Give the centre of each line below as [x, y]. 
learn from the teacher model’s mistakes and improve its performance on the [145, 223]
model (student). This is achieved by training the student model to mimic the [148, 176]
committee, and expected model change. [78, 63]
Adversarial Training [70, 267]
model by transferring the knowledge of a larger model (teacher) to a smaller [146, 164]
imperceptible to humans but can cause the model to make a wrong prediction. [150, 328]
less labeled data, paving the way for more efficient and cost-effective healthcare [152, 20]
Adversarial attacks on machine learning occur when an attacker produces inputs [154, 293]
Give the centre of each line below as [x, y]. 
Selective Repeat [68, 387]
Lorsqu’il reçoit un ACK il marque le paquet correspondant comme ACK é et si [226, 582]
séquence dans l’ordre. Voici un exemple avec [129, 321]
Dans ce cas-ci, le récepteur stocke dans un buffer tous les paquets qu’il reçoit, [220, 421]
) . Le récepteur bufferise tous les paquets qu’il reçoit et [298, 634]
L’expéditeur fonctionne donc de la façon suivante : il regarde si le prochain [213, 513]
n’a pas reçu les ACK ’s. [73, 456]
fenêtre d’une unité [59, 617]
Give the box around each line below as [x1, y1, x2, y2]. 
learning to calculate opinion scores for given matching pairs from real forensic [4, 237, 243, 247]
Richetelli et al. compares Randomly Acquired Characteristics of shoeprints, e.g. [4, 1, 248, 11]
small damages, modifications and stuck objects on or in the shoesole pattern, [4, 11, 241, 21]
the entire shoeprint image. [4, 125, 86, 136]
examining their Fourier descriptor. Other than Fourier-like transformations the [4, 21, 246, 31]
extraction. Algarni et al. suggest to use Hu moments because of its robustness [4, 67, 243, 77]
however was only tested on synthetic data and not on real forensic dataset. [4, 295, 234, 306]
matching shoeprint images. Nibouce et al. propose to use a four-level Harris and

===

(Try it): An exact copy of the lines from the one containing "Richetelli et al." through the last line of the material, both included, is to be printed, and nothing else.

(Exercise solution):
Richetelli et al. compares Randomly Acquired Characteristics of shoeprints, e.g. [4, 1, 248, 11]
small damages, modifications and stuck objects on or in the shoesole pattern, [4, 11, 241, 21]
the entire shoeprint image. [4, 125, 86, 136]
examining their Fourier descriptor. Other than Fourier-like transformations the [4, 21, 246, 31]
extraction. Algarni et al. suggest to use Hu moments because of its robustness [4, 67, 243, 77]
however was only tested on synthetic data and not on real forensic dataset. [4, 295, 234, 306]
matching shoeprint images. Nibouce et al. propose to use a four-level Harris and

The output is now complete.